This argument, of course, is patently false. God isn’t banned from public schools. I attend several local high school girls’ basketball games each week in the winter month. Many of these games have prayer times by led by players before and after the games. Such student-led prayers are legal. I don’t care for the prayers, and I refuse to stand silently in the stands until the prayers are done. Not my God, so I am not going to give my approval to such bawdy displays of religiosity. That said, students are free to pray, read the Bible, and have a Ten Commandments book cover. Teachers are free to do the same during their breaks or other times when they are not teaching their students. What schools and teachers are not permitted to do is advance or evangelize for sectarian religious beliefs.
Most local schools have Christian student groups, including groups associated with the Fellowship of Christian Athletes (an Evangelical ministry whose goal is to “present to coaches and athletes, and all whom they influence, the challenge and adventure of receiving Jesus Christ as Savior and Lord, serving Him in their relationships and in the fellowship of the church”). Youth for Christ has an active presence in many schools.
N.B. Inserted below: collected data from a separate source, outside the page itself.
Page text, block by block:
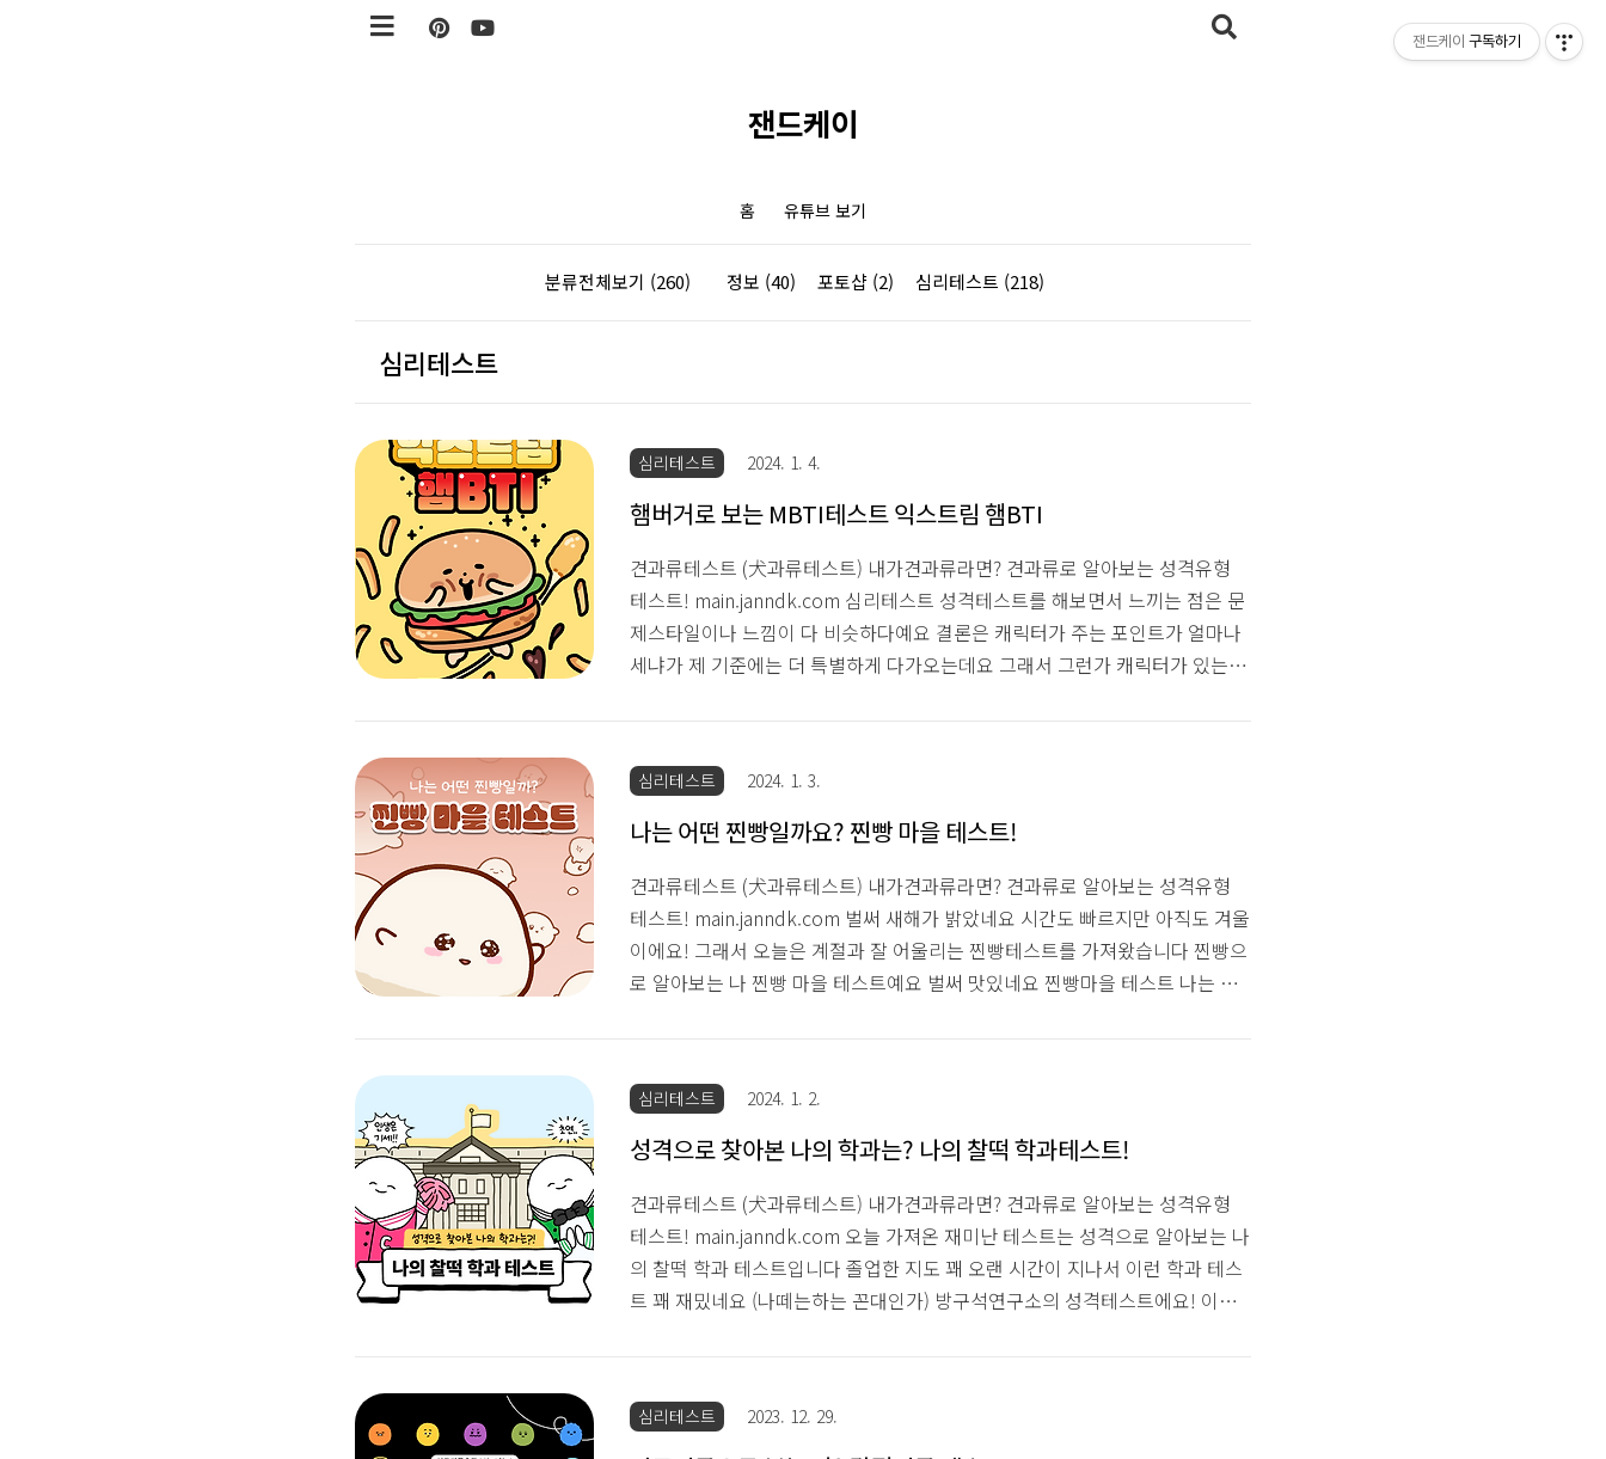
잰드케이
홈 유튜브 보기
분류전체보기 (260) 정보 (40) 포토샵 (2) 심리테스트 (218)
심리테스트
심리테스트 2024. 1. 4.
햄버거로 보는 MBTI테스트 익스트림 햄BTI
견과류테스트 (犬과류테스트) 내가견과류라면? 견과류로 알아보는 성격유형
테스트! main.janndk.com 심리테스트 성격테스트를 해보면서 느끼는 점은 문
제스타일이나 느낌이 다 비슷하다예요 결론은 캐릭터가 주는 포인트가 얼마나
세냐가 제 기준에는 더 특별하게 다가오는데요 그래서 그런가 캐릭터가 있는 테
에 추천해 주는 버거도 눈여겨볼만함! 익스트림 햄BTI 햄버거로 보는 내 MBTI
는? poomang.com 익스트림 햄 BTI는 햄버거와 관련된 질문 총 12개로 구성
미니심리테스트다 보니 가볍고 간단하게 해 보기 좋습니다 언뜻 햄버거 취향도
심리테스트 2024. 1. 3.
나는 어떤 찐빵일까요? 찐빵 마을 테스트!
견과류테스트 (犬과류테스트) 내가견과류라면? 견과류로 알아보는 성격유형
테스트! main.janndk.com 벌써 새해가 밝았네요 시간도 빠르지만 아직도 겨울
이에요! 그래서 오늘은 계절과 잘 어울리는 찐빵테스트를 가져왔습니다 찐빵으
로 알아보는 나 찐빵 마을 테스트예요 벌써 맛있네요 찐빵마을 테스트 나는 어
릭터나 상황이 귀엽네요 뭔가 이런 테스트도 많이 하다 보니 비슷한 느낌의 상
황과 답이 많은 거 같아요 묘하게 F와 T / N와 S를 나누는 듯한? 그렇게 나온 잰
드케이의 결과는 찐빵 쪄지는 중... '솜사탕 나눠먹자고 해볼까...?' 솜사탕맛 찐
심리테스트 2024. 1. 2.
성격으로 찾아본 나의 학과는? 나의 찰떡 학과테스트!
견과류테스트 (犬과류테스트) 내가견과류라면? 견과류로 알아보는 성격유형
테스트! main.janndk.com 오늘 가져온 재미난 테스트는 성격으로 알아보는 나
의 찰떡 학과 테스트입니다 졸업한 지도 꽤 오랜 시간이 지나서 이런 학과 테스
트 꽤 재밌네요 (나떼는하는 꼰대인가) 방구석연구소의 성격테스트에요! 이번
공격은 방어" 흐릿한 존재감이지만 어디에든 존재하고 화나 있는 친구를 빠르
게 진정시켜 주는 신비한 기술능력 친구의 친구역할이라네요 주로 혼자 있는 걸
심리테스트 2023. 12. 29.
잰드케이 구독하기

Local churches are free to rent/use school facilities. Over the years, new church plants have used local school buildings as their meeting places. Local school boards are dominated by Christians, and I suspect most teachers profess some form of Christian faith. It seems, then, that the Christian God is alive and well in public schools.
What upsets Evangelicals is that they can no longer demand preferential treatment for their religious cult. If Satanist, atheist, or secular students want to start student-led clubs, they are free to go so. If Satanists on school sports teams want to offer a prayer up to Beelzebub before the start of the game, they are free to do so. Evangelicals want exclusivity and it irritates the heaven out of them that other sects and groups are given equal status.
What kind of God allows children to be murdered, all because his adult followers aren’t allowed to proselytize public school students? What a vindictive, petty God this is, akin to a man who burns down a house with his ex-wife and children in it, all because his ex wouldn’t let him in the door. Such a God is not worthy of worship. Worse yet, are Evangelicals of a Calvinistic bent who believe school shootings are all part of some sort of perverse cosmic plan. According to Calvinists, these children were murdered because God willed it to be done. It is God who ultimately fires the bullet that kills us all.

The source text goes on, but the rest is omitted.